[Start of Attachment]

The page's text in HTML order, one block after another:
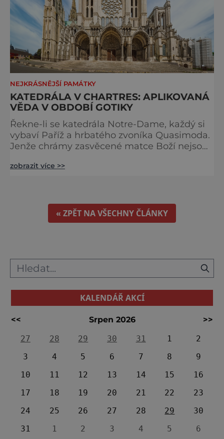
NEJKRÁSNĚJŠÍ PAMÁTKY
KATEDRÁLA V CHARTRES: APLIKOVANÁ
VĚDA V OBDOBÍ GOTIKY
Řekne-li se katedrála Notre-Dame, každý si
vybaví Paříž a hrbatého zvoníka Quasimoda.
Jenže chrámy zasvěcené matce Boží nejsou
obyvatelé města Rouen se mohou pochlubit
stavbou světa. Ovšem nejpůsobivější perlou
toho jména je ta, která se nachází v Chartres.
Městečko Chartres se
zobrazit více >>
« ZPĚT NA VŠECHNY ČLÁNKY
KALENDÁŘ AKCÍ
<< Srpen 2026
>>
27
28 29 30 31 1
2
3
4 5 6 7 8
9
10
11 12 13 14 15
16
17
18 19 20 21 22
23
24
25 26 27 28 29
30
31
1 2 3 4 5 6
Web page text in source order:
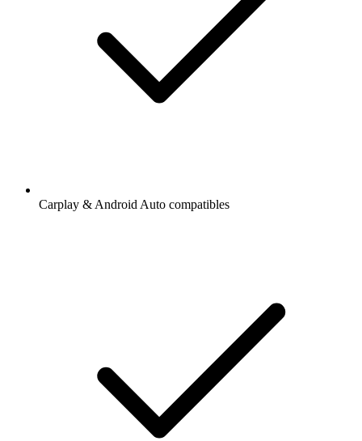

[End of Attachment]

Output nothing but the records above, word for word, with the pictures removed.

#### Exercise result:
The page's text in HTML order, one block after another:
NEJKRÁSNĚJŠÍ PAMÁTKY
KATEDRÁLA V CHARTRES: APLIKOVANÁ
VĚDA V OBDOBÍ GOTIKY
Řekne-li se katedrála Notre-Dame, každý si
vybaví Paříž a hrbatého zvoníka Quasimoda.
Jenže chrámy zasvěcené matce Boží nejsou
obyvatelé města Rouen se mohou pochlubit
stavbou světa. Ovšem nejpůsobivější perlou
toho jména je ta, která se nachází v Chartres.
Městečko Chartres se
zobrazit více >>
« ZPĚT NA VŠECHNY ČLÁNKY
KALENDÁŘ AKCÍ
<< Srpen 2026
>>
27
28 29 30 31 1
2
3
4 5 6 7 8
9
10
11 12 13 14 15
16
17
18 19 20 21 22
23
24
25 26 27 28 29
30
31
1 2 3 4 5 6
Web page text in source order:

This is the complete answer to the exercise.